Simplicity through consolidation is the pitch behind Silver Peak's latest release of Unity EdgeConnect. New features in the software include packet inspection to bolster security and interoperability with what the vendor likes to call "legacy routers," which implies such branch staples are relics of the past.

 "One of the key offerings of a true SD-WAN is that a customer should be able to consolidate their branch infrastructure and replace that with an SD-WAN infrastructure," said Damon Ennis, vice president of product management at Silver Peak, based in Santa Clara, Calif.

For Silver Peak to meet that lofty goal, the vendor will have to sway enterprises unwilling to trade their trusted branch routers for an upstart's technology. That's unlikely to happen soon, so Silver Peak has made EdgeConnect interoperable with networking gear from enterprise vendors, such as Cisco, Hewlett Packard Enterprise and Juniper Networks.

The EdgeConnect update connects to a third-party router using the Border Gateway Protocol. BGP lets EdgeConnect tell the router where to send packets. Network administrators define the destination through the policies they create in the SD-WAN product.

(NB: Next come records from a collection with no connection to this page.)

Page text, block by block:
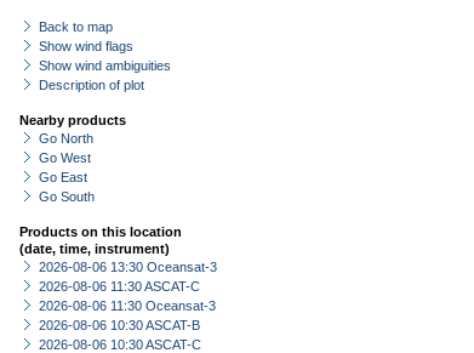
Back to map
Show wind flags
Show wind ambiguities
Description of plot
Nearby products
Go North
Go West
Go East
Go South
Products on this location
(date, time, instrument)
2026-08-06 13:30 Oceansat-3
2026-08-06 11:30 ASCAT-C
2026-08-06 11:30 Oceansat-3
2026-08-06 10:30 ASCAT-B
2026-08-06 10:30 ASCAT-C

SD-WAN vendors expand capabilities

Enterprises have been deploying SD-WAN technology to direct more traffic over internet connections and fewer packets over more expensive MPLS links. Companies prefer to use MPLS bandwidth only for traffic that requires low latency, such as video conferencing or IP telephony.

This use case is a driving force behind the technology's rapid adoption. Worldwide SD-WAN will grow by more than 90% annually through 2020, when it is expected to exceed $6 billion, according to IDC.

You don't want to try to become a gob-box.
Damon Ennisvice president of product management at Silver Peak

Despite the market traction, SD-WAN vendors like Silver Peak do not intend to become a one-trick pony. Besides third-party routing support, the vendor has built into EdgeConnect the first line of defense.

The new feature, called First-packet iQ, is for branch offices that do not host applications and, therefore, are unlikely to have a local firewall. First-packet iQ defends those locations through the use of a Silver Peak-hosted repository that contains the IP addresses of 10,000 online applications and the Domain names of 300 million websites. Once a day, EdgeConnect downloads the updated whitelist.

EdgeConnect uses the internet address book to send traffic to trusted destinations immediately. The rest of the traffic is sent to either a corporate firewall or to one in the cloud, depending on how administrators configure the SD-WAN product.

SD-WAN competitors

Silver Peak's competitors include CloudGenix and Viptela, which have similar security and routing capabilities in their products. To differentiate itself from rivals, Silver Peak, which claims to have 350 EdgeConnect customers, plans to maintain SD-WAN's reputation for simplicity.

To do that, the vendor will focus only on building a platform that can singlehandedly meet all the networking requirements of a branch office. "You don't want to try to become a God Box," Ennis said.